按照这位委员的说法,网络直播平台由于其低门槛,在迅速发展的过程中吸引了一批靠低俗内容赚取流量与利益的主播,而这些低俗内容对未成年人的负面影响不可不察,因而应当有专门的法律《未成年人网络保护条例》来明确规定未成年人不能当网络主播。但不禁要问,存在低俗内容,与未成年人担任网络主播有任何的相关关系吗?如果按照这样来看,直播中有低俗内容,为何不直接禁止直播,而偏偏只对未成人主播进行限制,毕竟我们也不能说低俗内容全都是未成年人主播带来的。

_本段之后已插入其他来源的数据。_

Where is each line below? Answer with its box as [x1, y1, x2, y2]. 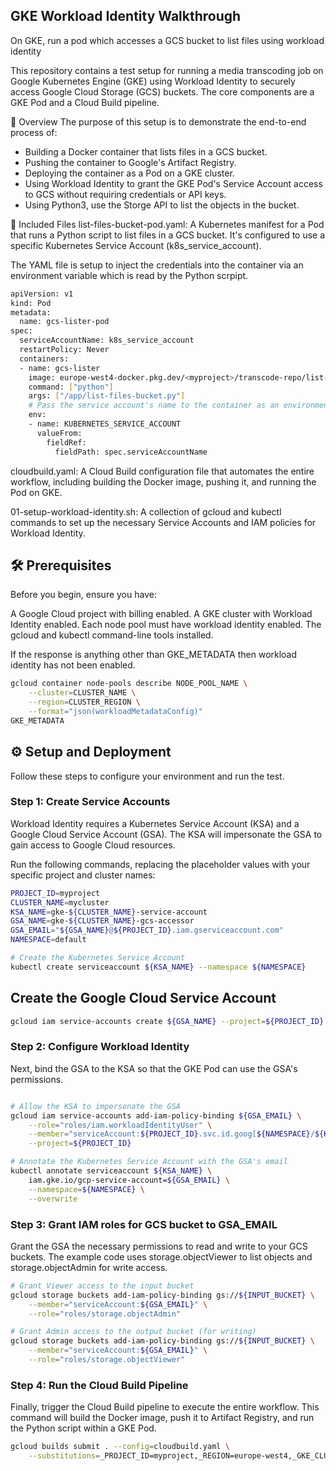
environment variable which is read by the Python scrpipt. [10, 269, 249, 281]
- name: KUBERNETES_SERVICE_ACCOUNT [28, 419, 182, 429]
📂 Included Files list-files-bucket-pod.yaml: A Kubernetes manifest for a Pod [10, 218, 325, 230]
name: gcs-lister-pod [19, 317, 110, 327]
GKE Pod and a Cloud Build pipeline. [10, 96, 160, 108]
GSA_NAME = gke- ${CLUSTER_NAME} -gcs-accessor [10, 916, 195, 926]
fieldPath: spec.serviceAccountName [54, 447, 208, 457]
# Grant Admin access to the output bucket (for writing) [10, 1327, 257, 1337]
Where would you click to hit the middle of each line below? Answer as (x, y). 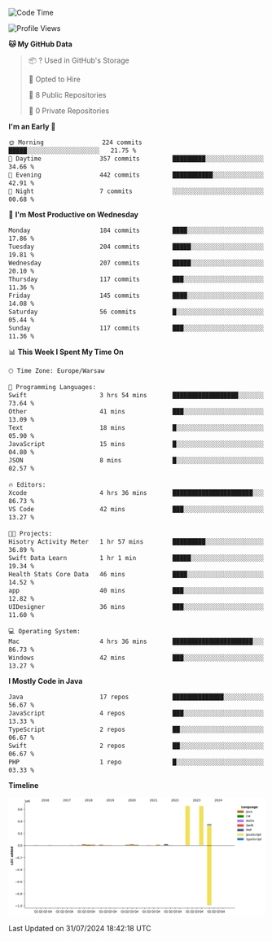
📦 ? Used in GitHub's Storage (79, 60)
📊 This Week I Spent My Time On (66, 352)
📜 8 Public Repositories (67, 95)
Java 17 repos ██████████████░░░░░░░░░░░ (136, 697)
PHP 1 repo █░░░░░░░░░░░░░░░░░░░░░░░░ (136, 762)
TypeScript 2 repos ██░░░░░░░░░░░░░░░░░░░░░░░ (136, 729)
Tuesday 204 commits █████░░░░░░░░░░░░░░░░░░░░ (136, 247)
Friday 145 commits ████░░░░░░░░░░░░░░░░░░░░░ (136, 295)

此外,委员还提到要求规定主播准入条件,制定合理的申请测评,完善主播资质审核,这点同样值得探讨。网络平台的兴起本身就在于给许多普通人提供了无先决条件展示自己的平台,如果现在反而要提高直播门槛,岂不是过河拆桥之举,况且资质、条件由谁来定、由谁来评判也不太容易有答案。
网络直播中出现低俗内容,我们更应该监管的是直播内容而非主播年龄。如果平台的监管力度足够,低俗内容自然会绝迹。未成年人直播本质上和成年人直播没有大的区别,他们仍然是靠自己的实力来吸引人气,而非卖“未成年的”人设,将主播加上前缀“未成年人”与“成年人”,只是在浪费时间与精力,真正的重心是主播的内容,而不是直播本人是否成年。
诚然,未成人年当主播的确不是一个被大众广泛接受认可的选择,但我们并不能因此大加指责。而且,虽然网络环境的确良莠不齐,容易使未成年人接触到不利于成长的因素,对他们的身心产生一定的影响,但现实中同样存在着诱惑与风险,可见我们保护未成年人并不等于断绝其一切接触负面内容的可能性,乃至于把他们与流行的网络生活隔绝开。成为主播只是一种生活方式,当有些人确实有条件加入这种生活,为什么不能提供一个多的选择?
除此之外,还有一个值得探讨的问题,按照代表所认为的网络中存在的低俗内容,这些年来关注度较大的无非某手、某音上的一些网红,而这些内容或许很难归类到我们所关注的直播之中。首先因为这些内容的本质其实是短视频,而短视频和直播其实根本是两种东西。其次,虽然某手某音上也有直播,但只居于直播产业的尾部,而在真正的几个头部直播平台中,监管都做的比较好,基本都没有低俗内容的出现。
实际上,从最早的直播出现,到号称网络直播元年的2016,再到现在,直播内容一直在根据环境不断变化。面对这样一个生机勃勃的产业,如果我们想要真正地让它走向正确的方向,就应该靠有效的监管和社会各界的合作,仅仅禁止某一部分人的进入权并不能解决问题。